* WORK INSTRUCTIONS *
Transcribe word for word the lines below from the line with "Se acerca el" through the line with "[…] Little Inspiration", ends included.

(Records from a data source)
▬▬▬▬▬▬

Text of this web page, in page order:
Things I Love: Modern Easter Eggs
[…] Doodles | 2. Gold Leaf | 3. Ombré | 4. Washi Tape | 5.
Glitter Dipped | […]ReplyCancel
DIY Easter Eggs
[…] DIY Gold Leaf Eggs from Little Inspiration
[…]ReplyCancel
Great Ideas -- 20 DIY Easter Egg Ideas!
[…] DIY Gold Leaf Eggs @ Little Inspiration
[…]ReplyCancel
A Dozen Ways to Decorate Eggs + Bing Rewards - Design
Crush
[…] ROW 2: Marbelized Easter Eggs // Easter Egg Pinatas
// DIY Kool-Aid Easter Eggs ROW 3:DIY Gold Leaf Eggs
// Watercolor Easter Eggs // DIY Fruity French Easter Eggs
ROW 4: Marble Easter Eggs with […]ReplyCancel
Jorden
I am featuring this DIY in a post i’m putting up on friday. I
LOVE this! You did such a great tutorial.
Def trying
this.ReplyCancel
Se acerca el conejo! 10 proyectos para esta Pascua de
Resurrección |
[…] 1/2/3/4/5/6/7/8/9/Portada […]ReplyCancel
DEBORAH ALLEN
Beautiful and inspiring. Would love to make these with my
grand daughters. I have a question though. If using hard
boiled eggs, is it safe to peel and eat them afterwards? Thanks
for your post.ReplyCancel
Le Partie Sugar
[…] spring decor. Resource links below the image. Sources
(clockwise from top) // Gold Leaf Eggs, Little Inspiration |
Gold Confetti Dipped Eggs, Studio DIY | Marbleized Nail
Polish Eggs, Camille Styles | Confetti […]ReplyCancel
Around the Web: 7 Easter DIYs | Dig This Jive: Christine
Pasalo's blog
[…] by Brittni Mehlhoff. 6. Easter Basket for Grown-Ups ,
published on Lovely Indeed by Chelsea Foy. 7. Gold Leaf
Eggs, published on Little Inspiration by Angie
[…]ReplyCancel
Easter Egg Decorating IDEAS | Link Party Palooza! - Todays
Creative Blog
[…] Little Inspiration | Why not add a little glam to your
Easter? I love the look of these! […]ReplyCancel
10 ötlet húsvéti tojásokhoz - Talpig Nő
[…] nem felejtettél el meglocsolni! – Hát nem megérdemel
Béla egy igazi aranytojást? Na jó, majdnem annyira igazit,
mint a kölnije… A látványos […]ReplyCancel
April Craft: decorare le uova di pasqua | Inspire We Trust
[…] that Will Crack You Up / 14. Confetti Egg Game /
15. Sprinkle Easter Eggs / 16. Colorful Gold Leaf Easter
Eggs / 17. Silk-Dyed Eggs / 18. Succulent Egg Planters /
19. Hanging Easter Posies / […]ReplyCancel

▬▬▬▬▬▬

* THE ANSWER *
Se acerca el conejo! 10 proyectos para esta Pascua de
Resurrección |
[…] 1/2/3/4/5/6/7/8/9/Portada […]ReplyCancel
DEBORAH ALLEN
Beautiful and inspiring. Would love to make these with my
grand daughters. I have a question though. If using hard
boiled eggs, is it safe to peel and eat them afterwards? Thanks
for your post.ReplyCancel
Le Partie Sugar
[…] spring decor. Resource links below the image. Sources
(clockwise from top) // Gold Leaf Eggs, Little Inspiration |
Gold Confetti Dipped Eggs, Studio DIY | Marbleized Nail
Polish Eggs, Camille Styles | Confetti […]ReplyCancel
Around the Web: 7 Easter DIYs | Dig This Jive: Christine
Pasalo's blog
[…] by Brittni Mehlhoff. 6. Easter Basket for Grown-Ups ,
published on Lovely Indeed by Chelsea Foy. 7. Gold Leaf
Eggs, published on Little Inspiration by Angie
[…]ReplyCancel
Easter Egg Decorating IDEAS | Link Party Palooza! - Todays
Creative Blog
[…] Little Inspiration | Why not add a little glam to your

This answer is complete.